Editor Amy Scholder, longtime editor of two of my favorite presses (Feminist Press and Seven Stories Press), invites us to take a look into the smarter side of celebrity obsession in her newest collection of essays, Icon. From the age of six, watching her mother cry over Judy Garland’s death, growing up with an obsession with the Manson family’s girls, talking to a friend and colleague about the women’s love of Amy Winehouse only to discover the person had only ever heard a single Winehouse song, Scholder says “I’ve always thought that the weirdest thing about celebrity culture is the level of intimacy we feel with people we don’t know.”

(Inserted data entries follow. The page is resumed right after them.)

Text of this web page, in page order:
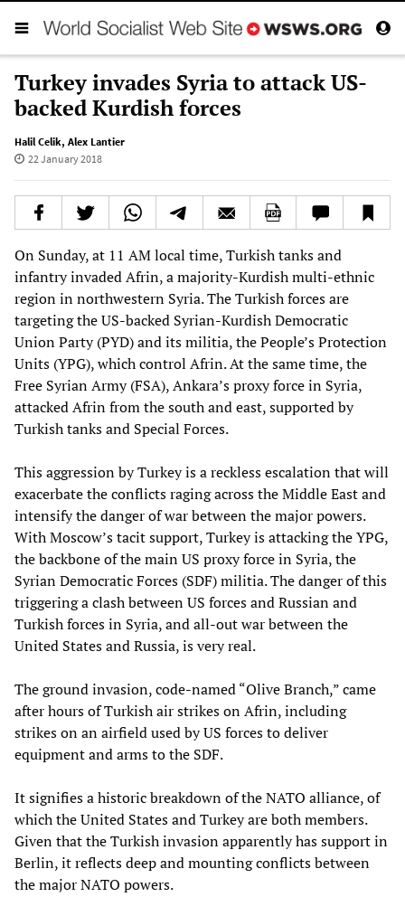
Turkey invades Syria to attack US-
backed Kurdish forces
Halil Celik, Alex Lantier
22 January 2018
On Sunday, at 11 AM local time, Turkish tanks and
infantry invaded Afrin, a majority-Kurdish multi-ethnic
region in northwestern Syria. The Turkish forces are
targeting the US-backed Syrian-Kurdish Democratic
Union Party (PYD) and its militia, the People’s Protection
Units (YPG), which control Afrin. At the same time, the
Free Syrian Army (FSA), Ankara’s proxy force in Syria,
attacked Afrin from the south and east, supported by
Turkish tanks and Special Forces.
This aggression by Turkey is a reckless escalation that will
exacerbate the conflicts raging across the Middle East and
intensify the danger of war between the major powers.
With Moscow’s tacit support, Turkey is attacking the YPG,
the backbone of the main US proxy force in Syria, the
Syrian Democratic Forces (SDF) militia. The danger of this
triggering a clash between US forces and Russian and
Turkish forces in Syria, and all-out war between the
United States and Russia, is very real.
The ground invasion, code-named “Olive Branch,” came
after hours of Turkish air strikes on Afrin, including
strikes on an airfield used by US forces to deliver
equipment and arms to the SDF.
It signifies a historic breakdown of the NATO alliance, of
which the United States and Turkey are both members.
Given that the Turkish invasion apparently has support in
Berlin, it reflects deep and mounting conflicts between
the major NATO powers.

Celebrity worship is something I’ve been struggling with a lot lately – not so much that I’m on the side of worship, but I’m in a place where I struggle to allow myself to admire people I’ve yet to met no matter how big a fan I am of their music or their writing or their social activism, etc. There’s something about creative output – it ultimately shows a person’s BEST. It’s easy to become obsessed with that best part of them and forget that surrounding it is this messy, slightly above average, human like the rest of us.
Luckily, the authors of Icon’s essays have moved beyond sophomoric love affairs with celebrities the way people grow out of creating Taylor Swift fan blogs or dedicating Twitter accounts to Kim Kardashian. Theirs is mainly an academic love; a love of the, importantly, output of the celebrities rather than a shameless obsession of the person themselves.
A short summary of the authors involved / the icons profiled: Mary Gaitskill waxes poetic on the mysterious Linda Lovelace, and herself is later admired by Zoe Pilger. Riot Grrrl Johanna Fateman of Le Tigre outlines her personal plans to write an entirely separate book about tough and gritty Andrea Dworkin. Jill Nelsons (author of Sexual Healing) reflects on her startings of sexual freedom as narrated through Aretha Franklin’s song “Respect.” Rick Moody, cited music laymen fanatic thanks to his book On Celestial Music, again takes an in depth look on Karen Dalton. Hanne Blank (A Girl’s Gotta Eat) wonders whether or not her icon MFK Fisher’s food writing and acclaim will ever be something she herself can achieve without Fisher’s thin privilege. Danielle Henderson (creator of Feminist Ryan Gosling) talks about the moment of reading bell hooks when feminism finally felt like a space open for her as well. Trans-author Justin Vivian Bond remembers how as a teen she would project herself and her own chances to create the beautiful life she craved onto Este Lauder model Karen Graham. Green Girl author Kate Zambreno wanders through New York, seeking for the Edie Sedgwicks running their nylons through the town, the Kathy Acker’s taking a stand.
What really makes Icon work is the way each author takes on explaining their icon, what they meant and how they’ll live on. Some authors, like Rick Moody and Mary Gaitskill, take a straight biographical look into their icons. Danielle Henderson and Zoe Pilger harldy look into the lives of their icons at all, focusing solely on the way their written words touched their lives. Johanna Fateman, Jill Nelson and Justin Vivian Bond trace the connections between themselves and their icons, where their stories connect and what their icons have taught them. Hanne Blank does almost the opposite, at first professing her love for MFK Fisher, then realizing the advantages given to Fisher because of her beauty are mountains she herself may never be able to overcome. Kate Zambreno, perhaps most uniquely of all, holds a written séance with Kathy Acker, attempting to talk to her icon, to learn how the women avoiding selling in to literary boredom and stale publishing.
Celebrity worship is messy. As many of the authors admit, even our greatest heroes say things and do things we can’t agree with. Even our icons let us down. The fact of the matter is, our heroes, whether they be the same icons represented here or even the authors of the essays themselves, are all messy people, only more accomplished than us.